THANKS TO ALL WHO CHIMED IN! GRACIAS!
Letter sent to San Francisco Chronicle about "Finding My Religion" a series of interviews: (link in first comment)
To: David Ian Miller:
Your interview with Dr. Francis S. Collins was a big disappointment. He merely remade the points more successfully made by Sam Harris and Dennett in their recent books, that human sociology evolves, and that success in such a world involves creatures that cooperate and self-deceive, as Robert Trivers notes in his forward to the Selfish Gene by Dawkins:
" if ... deceit is fundamental to animal communication, then there must be strong selection to spot deception and this ought, in turn, to select for a degree of self-deception, rendering some facts and motives unconscious so as not to betray -- by the subtle signs of self-knowledge -- the deception being practised. Thus the conventional view that natural selection favors nervous systems which produce ever more accurate images of the world must be a very naïve view of mental evolution."
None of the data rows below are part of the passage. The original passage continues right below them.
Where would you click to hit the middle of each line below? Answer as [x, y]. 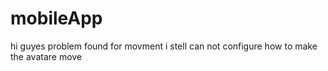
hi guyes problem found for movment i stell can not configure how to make [164, 46]
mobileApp [56, 18]
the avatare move [46, 56]
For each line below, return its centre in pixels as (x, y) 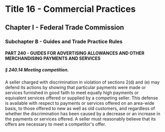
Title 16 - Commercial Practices (70, 9)
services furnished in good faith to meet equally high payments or (72, 93)
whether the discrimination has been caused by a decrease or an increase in (83, 114)
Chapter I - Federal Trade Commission (65, 27)
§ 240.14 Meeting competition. (37, 70)
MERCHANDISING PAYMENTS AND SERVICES (53, 58)
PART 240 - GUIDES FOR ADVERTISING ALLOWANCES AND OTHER (75, 53)
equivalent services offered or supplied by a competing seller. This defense (82, 98)
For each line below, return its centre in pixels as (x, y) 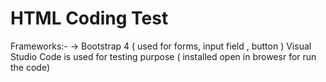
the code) (30, 67)
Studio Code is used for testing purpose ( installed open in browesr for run (163, 56)
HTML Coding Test (89, 18)
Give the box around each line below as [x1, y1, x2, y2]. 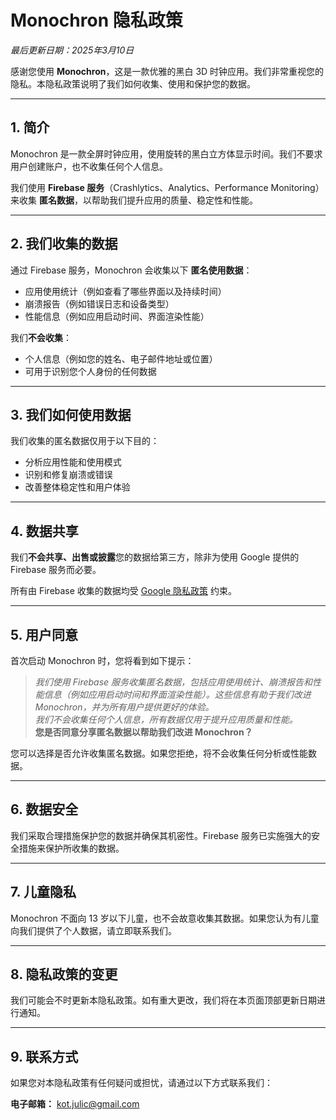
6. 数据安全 [10, 801, 79, 818]
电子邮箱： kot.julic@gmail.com [10, 1098, 140, 1110]
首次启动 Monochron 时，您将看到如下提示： [10, 655, 195, 666]
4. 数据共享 [10, 522, 79, 540]
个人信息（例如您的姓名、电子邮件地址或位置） [24, 352, 218, 365]
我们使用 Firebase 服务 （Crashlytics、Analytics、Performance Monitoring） [10, 181, 325, 193]
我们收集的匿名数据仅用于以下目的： [10, 435, 160, 447]
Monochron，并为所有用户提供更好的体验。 [34, 701, 215, 713]

Dr. Collins' understanding of evolution is naïve, I think, and self-deceivingly so, as is the case with so many "scientists" who find it psychologically and socially necessary to declare themselves not among the god-free so freely demonized by the would-be theocrats among us. Agnostics don't burn crosses. They're nicer by definition, willing to believe real evidence, not metatheorizing.
Perhaps you should do a column on the impossibility of justifying personal religion to others. I'd be glad to help. If you wish, I'd be glad to carefully point out the flaws in Dr. Collins' viewpoint, which aren't logical flaws, but misuse of logic to the point of rhetoric.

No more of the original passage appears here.